Tenemos la OTAN, por lo que tenemos que coordinarnos entre varios aliados, incluidos tres aliados con armas nucleares que tienen culturas estratégicas y entendimientos muy diferentes sobre cómo sus capacidades nucleares encajan en su pensamiento estratégico más amplio. Los franceses en particular son muy inflexibles en cuanto a mantener su disuasión nuclear no sólo independiente sino también a separarla de sus capacidades convencionales. Además, no forman parte del grupo de planificación nuclear dentro de la OTAN, lo que hace que la coordinación entre las capacidades nucleares convencionales y el pensamiento dentro de la alianza de la OTAN sea bastante desafiante.

También hay muchos estados del sur de Europa que no se sienten del todo cómodos con la idea de una integración más estrecha entre el lado convencional y el nuclear.

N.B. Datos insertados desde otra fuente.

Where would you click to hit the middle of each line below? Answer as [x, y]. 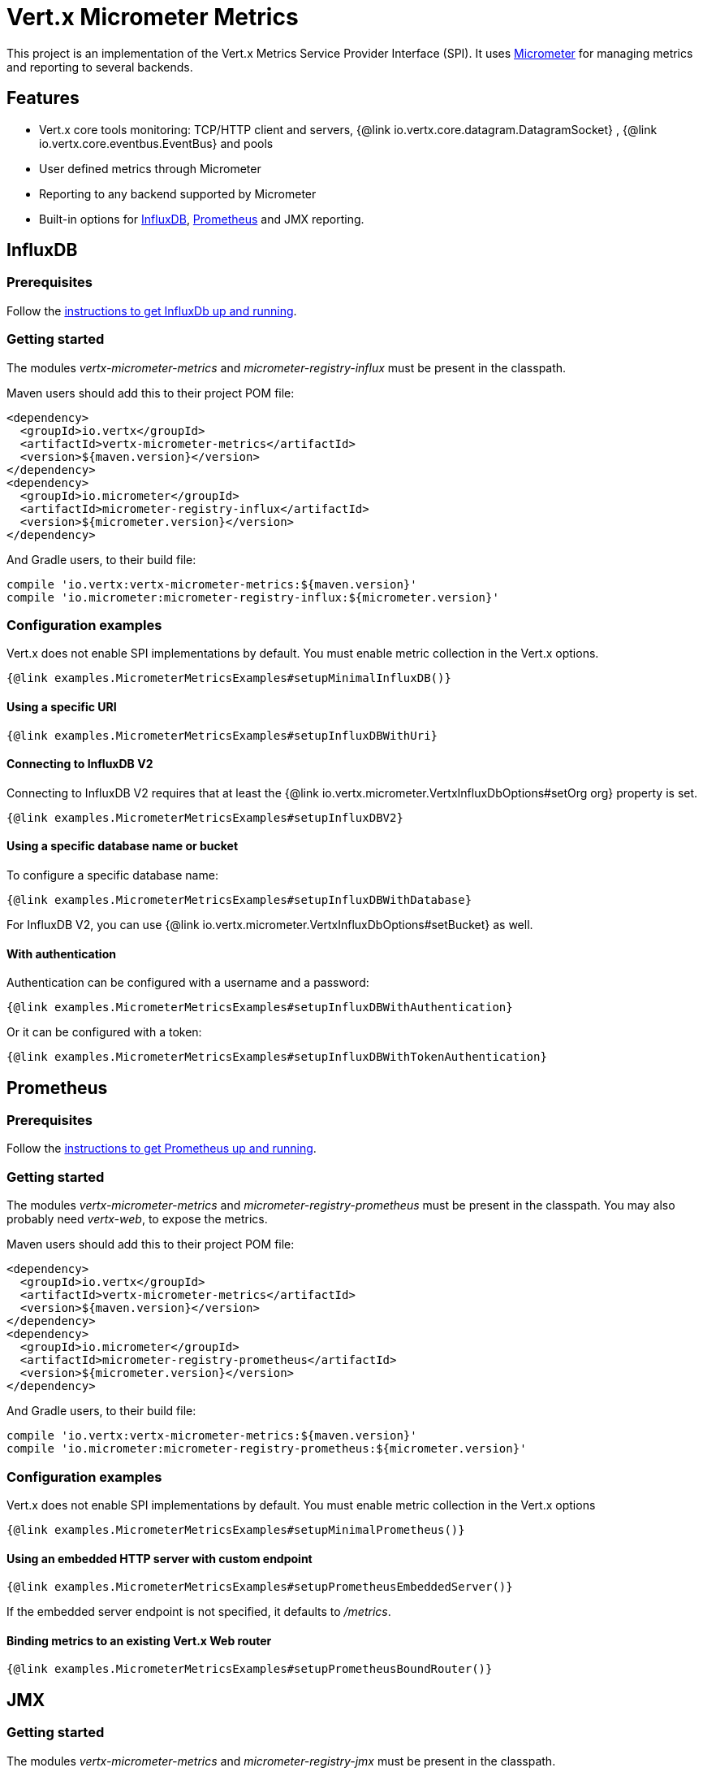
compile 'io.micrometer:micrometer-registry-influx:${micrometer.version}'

Pero creo que hay margen para una mayor cooperación y coordinación. Se puede ver que, en realidad, los franceses se han inclinado de manera bastante impresionante hacia adelante en los últimos años en términos de su voluntad de colaborar con sus aliados en cuestiones nucleares. La Declaración de Northwood es un muy buen ejemplo de ello.

En última instancia, el hecho de que podamos mantener estas conversaciones tanto con los franceses como con los estadounidenses es importante. También envía un fuerte mensaje a nuestros adversarios de que estamos pensando en la disuasión nuclear en un contexto europeo, incluso si los estadounidenses no están presentes.